Le département du Doubs, et plus particulièrement aujourd’hui le nord du Doubs, est en effet une terre riche d’histoire, de Résistance, mais elle est également riche de Transmission. Depuis mon arrivée dans l’arrondissement, je ne cesse d’être impressionnée par la capacité des Doubiens à la transmettre, à la faire vivre, comme aujourd’hui, par cette ferveur, cette capacité à mobiliser, impressionnée par le dynamisme des associations du monde combattant et de Mémoire, dont je salue les membres, impressionnée par la présence toujours nombreuse des associations et de leurs fidèles porte-drapeaux, qui portent le flambeau de la Mémoire, et le transmettent.

Cette cérémonie est pour moi, et pour d’autres j’en suis persuadée, l’occasion d’approfondir notre connaissance de l’Histoire locale, l’histoire du maquis du Lomont, qui comptera jusqu’à 3 200 hommes et femmes pour ces combats de la libération. Liebvillers commémore aujourd’hui les faits historiques et les combats pour la Libération qui se sont déroulés entre le 15 et le 19 août 1944. Des résistants et des FFi de toute la région sont montés au Lomont, dans les forêts de Liebvillers, et notamment parmi eux des rescapés du maquis d’Ecot. Les habitants de Liebvillers ont participé activement aux combats pendant lesquels, entre autres, 6 otages ont été attachés en plein soleil. N’écoutant que son courage, Henriette Racine leur apportera de l’eau, au risque de perdre la vie. Dans ces combats de nombreux hommes seront tués ou déportés à Ravensbruck, où, pour la plupart, ils mourront. Et si nous commémorons ainsi un bien triste anniversaire, une tragédie, nous portons ensemble, par notre présence ici aujourd’hui un message fort, et une histoire dont nous sommes fiers. Nous portons le message de ceux qui se sont dressés contre le nazisme, contre son fanatisme, contre cette idéologie violente, totalitaire, exclusive, raciste et antisémite. Il nous faut porter les valeurs de la Résistance, de respect, d’ouverture, de lutte contre l’obscurantisme, les valeurs de Liberté, d’Egalité, et de Fraternité, ces valeurs qui font notre République, et qui doivent, aujourd’hui plus que jamais, être portées et défendues. Je vous remercie. »

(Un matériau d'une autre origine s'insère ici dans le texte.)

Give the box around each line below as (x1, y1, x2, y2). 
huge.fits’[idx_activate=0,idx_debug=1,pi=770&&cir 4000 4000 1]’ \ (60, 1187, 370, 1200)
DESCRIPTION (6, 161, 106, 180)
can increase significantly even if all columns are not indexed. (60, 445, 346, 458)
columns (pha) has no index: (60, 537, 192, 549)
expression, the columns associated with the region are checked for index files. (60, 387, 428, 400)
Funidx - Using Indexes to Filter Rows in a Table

Après cette allocution très appréciée, en mémoire des vaillants résistants, le lieutenant-colonel (er) Baguerey entonnait avec la musique et le public : "Le chant des Partisans", avant d'inviter les autorités et les personnes qui le souhaitaient, à venir remercier les Porte-drapeaux.

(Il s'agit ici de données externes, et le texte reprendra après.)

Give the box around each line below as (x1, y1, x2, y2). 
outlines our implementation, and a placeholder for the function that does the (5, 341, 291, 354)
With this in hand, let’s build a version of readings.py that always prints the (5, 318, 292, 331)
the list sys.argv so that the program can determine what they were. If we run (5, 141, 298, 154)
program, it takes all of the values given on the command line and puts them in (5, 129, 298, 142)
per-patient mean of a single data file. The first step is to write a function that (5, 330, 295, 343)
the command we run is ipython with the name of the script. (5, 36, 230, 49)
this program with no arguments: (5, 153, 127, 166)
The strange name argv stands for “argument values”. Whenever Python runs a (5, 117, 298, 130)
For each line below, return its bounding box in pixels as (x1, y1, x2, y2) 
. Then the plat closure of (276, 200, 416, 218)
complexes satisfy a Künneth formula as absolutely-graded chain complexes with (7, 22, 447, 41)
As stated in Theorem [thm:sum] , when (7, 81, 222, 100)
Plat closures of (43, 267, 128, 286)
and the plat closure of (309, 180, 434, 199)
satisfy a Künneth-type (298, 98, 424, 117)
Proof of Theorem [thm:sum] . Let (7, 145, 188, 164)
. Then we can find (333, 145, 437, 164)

Mme Racine prenait la parole pour clore la cérémonie et exprimer ses remerciements à toutes les personnes présentes, acteurs et spectateurs, qui ont permis le déroulement de cette très belle cérémonie. Le verre de l'amitié était offert par la municipalité. Il complétait parfaitement ce moment de contacts "mémoire" avec la population et la jeunesse.

Bravo à la municipalité de Liebvillers pour ce beau moment de recueillement en souvenir de ceux qui ont offert leurs vies pour notre liberté.